Well, if you have read the post this far, then I congratulate you.  I had no intention of it being so wordy or so long.  Once I started, it seemed to pour out of me, so thanks for your patience and perseverance. I’ll leave you with this.  A river makes its own way to the ocean, sometimes dodging the path it’s supposed to take and other times choosing the unexpected path.  You never know which way the river is headed in the short term, but the river eventually makes it to the ocean, every time.  My life’s path is like that river, I know where I am headed.  I’m just not sure which path will take me there, but I am willing to go with the flow. Much joy, laughter, good health and peace to each of you in the coming year.

About Kate Coffey

After 25+ years in the investment management industry, I packed in my job and spent 2014 living and working in Nepal and Bangladesh, and visited some other places in between. It took me on a journey I did not expect, had me fall in love with Nepal and it's people, and become inspired at the work of Spinal Injury Rehabilitation Centre (SIRC) located 2 hours east of Kathmandu in the Sanga foothills.

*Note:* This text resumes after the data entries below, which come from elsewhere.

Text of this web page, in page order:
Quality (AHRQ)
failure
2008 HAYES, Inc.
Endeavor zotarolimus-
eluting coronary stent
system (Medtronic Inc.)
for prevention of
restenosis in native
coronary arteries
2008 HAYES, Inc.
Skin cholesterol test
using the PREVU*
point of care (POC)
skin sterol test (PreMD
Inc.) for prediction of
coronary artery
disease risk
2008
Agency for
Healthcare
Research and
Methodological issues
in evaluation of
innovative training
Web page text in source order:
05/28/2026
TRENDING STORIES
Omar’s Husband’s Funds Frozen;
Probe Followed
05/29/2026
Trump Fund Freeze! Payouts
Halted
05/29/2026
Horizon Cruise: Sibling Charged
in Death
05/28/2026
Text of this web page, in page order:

Since 2014, I have continued my warm relationship with SIRC and worked closely with my friends there in the aftermath of the 2015 earthquakes to date. This blog initially started out as a travelogue of sorts to keep friends and family worldwide updated while I was off on my travels in 2014. Since then it has morphed into a life story of the many places I have lived and worked and of the wonderful people I have met along the way. I hope you enjoy.
This entry was posted in Australia, Bangladesh, Canada, England, India, Ireland, Nepal, New Zealand, Spain and tagged . Bookmark the permalink.

8 Responses to A year in review

  1. Karen says:

    Kate Coffey, You are an amazing woman. Life is a journey I cannot wait to see where your journey takes you but I hope to be on your coat tails. Enjoy 2015.

  2. lalastudios says:

    Kate,

    Continuing to enjoy the tale of your journeys. I feel so fortunate that you are in my world.

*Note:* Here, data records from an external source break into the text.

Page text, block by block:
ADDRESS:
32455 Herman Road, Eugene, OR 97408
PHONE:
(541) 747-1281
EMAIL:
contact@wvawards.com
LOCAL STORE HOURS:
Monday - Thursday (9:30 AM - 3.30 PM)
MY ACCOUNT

    Wishing you delightful new discoveries, peace, love and beauty in 2015.

    Hugs, Jacqueline

  3. Renu says:

    Dearest Kates,
    To be a witness to your life’s journey has been a privilege, for you are true & kind.

  4. Tandi says:

    Kate, I’m so happy to hear that a year in your river has led you back to the essence of Kate. That is the gold at the end of the rainbow. Thanks for sharing it all with us!

  5. Rajashi Gupta says:

    Dear Kate,

    Thank you from the core of my heart for making me a part of your life’s journey. It has been a privilege to have met such a kind and happy person as you. Wishing you the very best always.

    • Kate Coffey says:

      Thank you Rajashi. Learning Bengali dishes with you in your home in Kolkata was really a highlight for me, you were so generous with your time and culinary skills. It was lovely. If ever you find yourself in Canada, do not hesitate to let me know! Kindest regards.